Schumann: Manfred Overture, Op. 115

here is the overture from schumann's incidental music to manfred, written in 1849, today one of schumann's most performed works.
byron wrote his poem/drama manfred in 1816-1817, and it subsequently received tons of translations and ended up rather popular in germany (and elsewhere). it's the story of a guy named manfred who is guilty for an undisclosed reason regarding the death of his wife astarte. he summons spirits to try to forget, but they can't help him, so he goes on his merry way flaunting a lot of religious authority, ultimately killing himself and in so doing refusing to submit to the higher powers.

schumann began writing a libretto for an incidental music suite in july 1848, began writing actual music in october, and had finished the overture by the end of the month. the overture was premiered before the rest of the music and generally got better response (then as now).
juuuust to give you an idea of what both the poem and the music were generally like, goethe defended his distaste of the writing by saying that the "gloomy intensity of a boundless, profound despair" was tiresome. the mildly hypochondriac mood of the whole piece was considered overwrought and outdated.
three strong recordings.
this piece has had a lot of musicological analyses done on it which try to tie it to robert schumann's mental/creative decline. for example: the tempo is marked "rasch" (rushed), and this can be seen programmatically - the insistent and pervasive syncopation from the very beginning (you might not know it from listening, but the three initial chords are syncopated) destabilize it. this of course can be related to the plot of the piece - those opening chords are representative of manfred's crime, his spiritual struggle, or his guilt - but historians have pointed to the prevalence of aggressive syncopation, triplets, and three against two as indicators of schumann's tumultuous mental state. at any rate, this isn't a concert overture like the hebrides, but more of a character piece for what's to come, so i think it's alright to take a more programmatic view.

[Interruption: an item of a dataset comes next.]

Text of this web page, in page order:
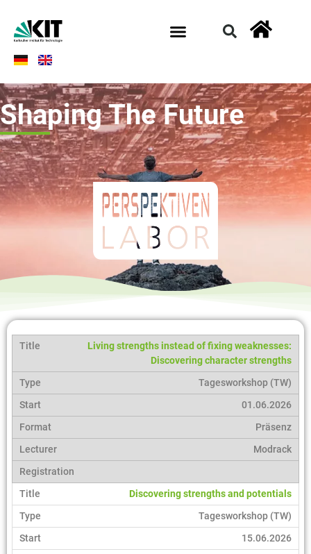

the overture begins with a slow introduction, then speeds up to a sonata-form allegro. in nature it's been compared with some wagner, berlioz, and liszt (and i happen to think the motif at 4:00 sounds really wagnerian), but thematically it has been called the older relative of lots of brahms (check out the syncopation around 3:20).
three wind/brass chords propel the piece into a development at 4:26. there is a recap that is more or less normal, but then the ending is subdued, and doesn't provide a conclusion but leads elsewhere. if you take it as a part of the whole, then maybe it leads to manfred sitting in his study, the opening of the play. but if you take it as a sort of microcosm of the entire work/story, it's a darker-toned implication about the ending of the actual story (the actual incidental music ends in e major requiem, implying a redeemed manfred - this overture, if you read it this way, doesn't whitewash his death).

there's a little cell of material which comes around every once in a while, starting with D-C#-G# (falling, quarter notes) around 2:39. clara schumann called this "astarte's theme," noting how it resurfaces every once in a while as a sort of second theme, then is quickly lost, dissipating almost immediately. you might see this as part of the story itself, and manfred's quest after her, in his guilt.

ok, dark work today. stay tuned for something happier tomorrow!

1 comment:

  1. Thematic elements from it also used in Mahler 6 - consciously or not?

    Not a concert overture exactly, even if Schumann did have good models in Berlioz, whom he admired. First item in a corpus of incidental music for an (unproduceable) play, to be more accurate. The meaning of music is NOT its use.